Langweilig geworden ist ihm das Weihnachtsthema in all den Jahren nicht. "Jede Krippe ist anders", sagt der Künstler. Das liegt auch an ihm selbst: "Als ich Vater geworden war, hab ich dem Josef auch mal das Kind in den Arm gelegt." Das Klischee vom Josef als stillem Betrachter im Hintergrund passte plötzlich gar nicht mehr zu Haseidls eigener Lebenserfahrung.
Auch die Maria fordert ihm jedes Mal aufs Neue alle Kunstfertigkeit ab. Eine ansprechende, schöne junge Frau soll sie sein, "aber keine Barbie", sagt der Schnitzer. Und weil Schönheit immer etwas mit Symmetrie zu tun hat, muss Haseidl ganz exakt zu Werke gehen. Ein Schnitt zu viel, und die Maria hat ein fliehendes Kinn – "dann hast schon verloren", weiß der Kunsthandwerker.

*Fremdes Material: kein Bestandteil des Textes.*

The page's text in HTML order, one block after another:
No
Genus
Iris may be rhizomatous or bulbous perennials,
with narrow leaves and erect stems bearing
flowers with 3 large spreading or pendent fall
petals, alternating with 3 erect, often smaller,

Volle Konzentration ist deshalb gefragt, denn Stress und Hektik verderben das Ergebnis. So wird Haseidls Beruf trotz 70-Stunden-Woche gleichzeitig zu seinem persönlichen Entschleunigungsprogramm.
Nachwuchsmangel im Schnitzerdorf
Obwohl Krippen zur Weihnachtszeit Hochkonjunktur haben, ist Krippenschnitzer bei jungen Holzbildhauern kein gefragter Job. "Das Niveau steigt, man muss immer vorn dabei sein, und es gibt keine finanzielle Sicherheit", zählt Tobias Haseidl auf. Deshalb leidet sogar das Schnitzermekka Oberammergau unter Nachwuchsmangel, und in vielen Schaufenstern hat die industriell gefertigte Massenware Einzug gehalten.

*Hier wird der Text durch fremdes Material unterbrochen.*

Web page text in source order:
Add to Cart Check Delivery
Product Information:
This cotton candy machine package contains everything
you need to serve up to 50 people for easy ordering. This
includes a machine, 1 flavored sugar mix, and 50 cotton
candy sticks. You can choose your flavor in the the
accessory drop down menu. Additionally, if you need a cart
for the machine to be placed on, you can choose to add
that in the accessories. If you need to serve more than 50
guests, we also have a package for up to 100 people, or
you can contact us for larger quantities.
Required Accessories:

Aber der Vorsitzende des Lukasvereins, in dem die Schnitzergilde des Orts versammelt ist, spürt auch eine leichte Trendwende. "Der Mainstream der 1980er-Jahre ohne Ecken und Kanten lockt niemanden mehr hinterm Ofen vor", sagt Haseidl. Er verzeichnet immer jüngeres Publikum ab Mitte 30 unter seiner Kundschaft: "Die wollen keine 19-teilige Krippe für 100 Euro, sondern haben eigene Vorstellungen."
Kundenberatung: Welche Krippe passt zu mir?
Und die will der Künstler aus seinen Kunden herauskitzeln. Welches Gefühl verbindet jemand mit Weihnachten? Was sieht er, wenn er die Augen schließt und an eine Krippe denkt?
Ideen ernst nehmen, Möglichkeiten aufzeigen, gemeinsam ein Ergebnis entwickeln – dieser Prozess sei "Vertrauenssache", beschreibt Haseidl die klassische Beratungstätigkeit. Wenn seine Kunden die Werkstatt voll Vorfreude verlassen, ist er zufrieden und macht sich ans Werk. Etwa zehn Tage braucht der Krippenschnitzer für eine Heilige Familie mit 20 Zentimeter hohen Figuren, rund 2000 Euro kostet das. Dafür entsteht ein Unikat, das den Geschmack und das Gefühl der Auftraggeber trifft.
"Weihnachten ist für mich Einkehr, Zufriedenheit, Stille"
Was bedeutet Weihnachten für jemanden, der sich das ganze Jahr damit beschäftigt? Haseidl denkt nach. Beim Weihnachtsthema gebe es zwei Lager – jenes, das sich mit Konsumartikeln "zuschüttet", und jenes, das den Konsum verteufelt. "Für mich ist Weihnachten zwei Stunden der Einkehr", sagt Tobias Haseidl, "Zufriedenheit und Stille." Das ist wenig und viel zugleich.